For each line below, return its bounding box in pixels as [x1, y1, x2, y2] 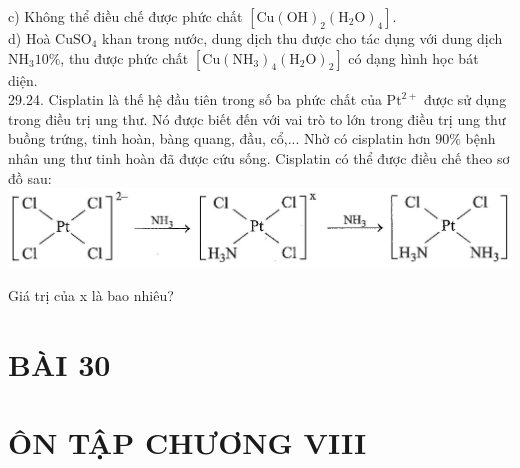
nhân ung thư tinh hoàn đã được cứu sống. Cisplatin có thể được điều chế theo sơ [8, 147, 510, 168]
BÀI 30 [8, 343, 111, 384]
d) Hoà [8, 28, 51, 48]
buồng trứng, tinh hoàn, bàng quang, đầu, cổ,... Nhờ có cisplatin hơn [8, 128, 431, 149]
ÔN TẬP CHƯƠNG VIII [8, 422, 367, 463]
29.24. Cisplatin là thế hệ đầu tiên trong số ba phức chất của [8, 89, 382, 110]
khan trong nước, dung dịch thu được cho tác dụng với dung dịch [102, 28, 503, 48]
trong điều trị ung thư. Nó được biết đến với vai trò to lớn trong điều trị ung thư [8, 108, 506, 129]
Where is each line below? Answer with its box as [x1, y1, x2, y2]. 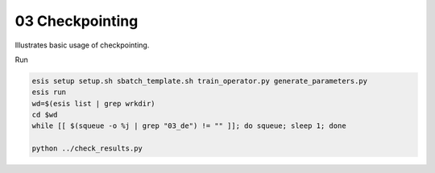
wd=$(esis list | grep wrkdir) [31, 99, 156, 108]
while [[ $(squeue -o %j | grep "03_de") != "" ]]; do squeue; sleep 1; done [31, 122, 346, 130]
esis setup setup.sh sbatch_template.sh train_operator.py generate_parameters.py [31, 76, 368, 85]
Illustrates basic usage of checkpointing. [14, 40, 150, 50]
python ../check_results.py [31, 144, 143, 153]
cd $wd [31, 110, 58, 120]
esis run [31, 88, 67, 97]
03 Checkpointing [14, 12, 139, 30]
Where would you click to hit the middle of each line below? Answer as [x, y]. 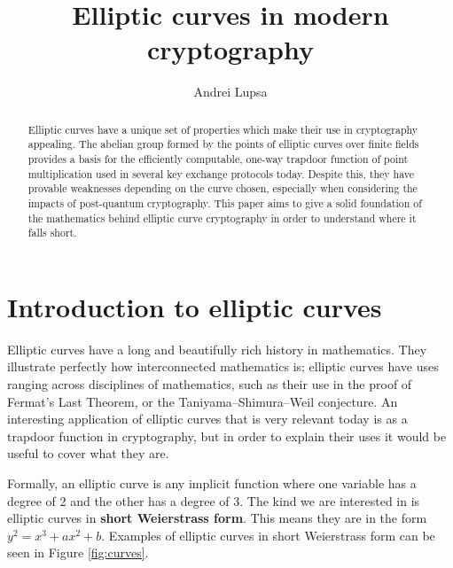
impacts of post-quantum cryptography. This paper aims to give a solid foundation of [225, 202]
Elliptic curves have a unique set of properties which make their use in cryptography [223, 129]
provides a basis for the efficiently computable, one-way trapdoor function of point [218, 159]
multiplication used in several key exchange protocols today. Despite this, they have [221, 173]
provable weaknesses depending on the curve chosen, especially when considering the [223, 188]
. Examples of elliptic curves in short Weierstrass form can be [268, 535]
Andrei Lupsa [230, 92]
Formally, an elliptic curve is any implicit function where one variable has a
------
▶ _ASSIGNMENT_: Copy out, from the data above, every line holding the word "trong".

▶ _SOLUTION TO THIS PROBLEM_:
29.24. Cisplatin là thế hệ đầu tiên trong số ba phức chất của [8, 89, 382, 110]
khan trong nước, dung dịch thu được cho tác dụng với dung dịch [102, 28, 503, 48]
trong điều trị ung thư. Nó được biết đến với vai trò to lớn trong điều trị ung thư [8, 108, 506, 129]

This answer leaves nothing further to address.